Enter Richard Hall (@hallymk1), with his post, “OERs, capitalism and social totality“. He’s extending on Joss’ argument in two ways: firstly suggesting that OERs and OER practices need to be seen within wider debates about the nature and place of education, secondly pointing to the “cultural export” failings in OER reuse models previously highlighted by Patrick McAndrew (@openpad). The whole post is a great read, but for the purposes of this I want to focus on his first point.

Increasingly, we are seeing a huge number of organised critiques of Higher Education as it currently exts (I’ve mentioned a few interesting examples at the top of my last post, “Roll Your Own University“). These are linked to, but not a direct part of, the wider movement against HE cuts, as seen in frequent formation dancing police exercises in London and elsewhere. But where these other movements are going further is that they are defending the “idea” of Higher Education, not the system of state-funded quasi-autonomous institutions we currently have. The “idea” of Higher Education is a notoriously slippy one – I’m a huge fan of a lot of Newman‘s ideas on this, but there are many other patterns of thinking current in these circles. Another key text in this debate is Ivan Illich’s “Deschooling Society“.

Richard notes:

“The more radical view is that, in deconstructing one element of education, like the OER, we require a critique of its place in the whole edifice of capitalist education as a functionary of the system of capitalist work. From there we can position the development of radical alternatives, like who owns the value of the outputs of our labour-power.”

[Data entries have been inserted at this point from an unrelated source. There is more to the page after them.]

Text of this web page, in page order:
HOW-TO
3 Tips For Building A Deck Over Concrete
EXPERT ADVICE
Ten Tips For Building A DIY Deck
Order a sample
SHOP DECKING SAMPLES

In his conclusion he suggests that OER is one of the tools we can use to reassess the place of education beyond market-based ideas of “value”

This is the true nature of the struggle for the University and the place of our productive capability in that struggle. It is not the struggle to receive what we think we deserve in a market that alienates and impoverishes and immiserates on a global scale. It is not the struggle to assess how as consumers we recover the value we think we deserve from a commodity. It is the struggle to recover our power-to create our world that is at issue. In this we need to recognise how we critique what is done to us, and the totality of the spaces in which we produce and consume.

SO: what does all this mean for us, getting on with helping people produce OER. On one level, nothing. On another, everything – concerning why we are doing what we are doing. Think on.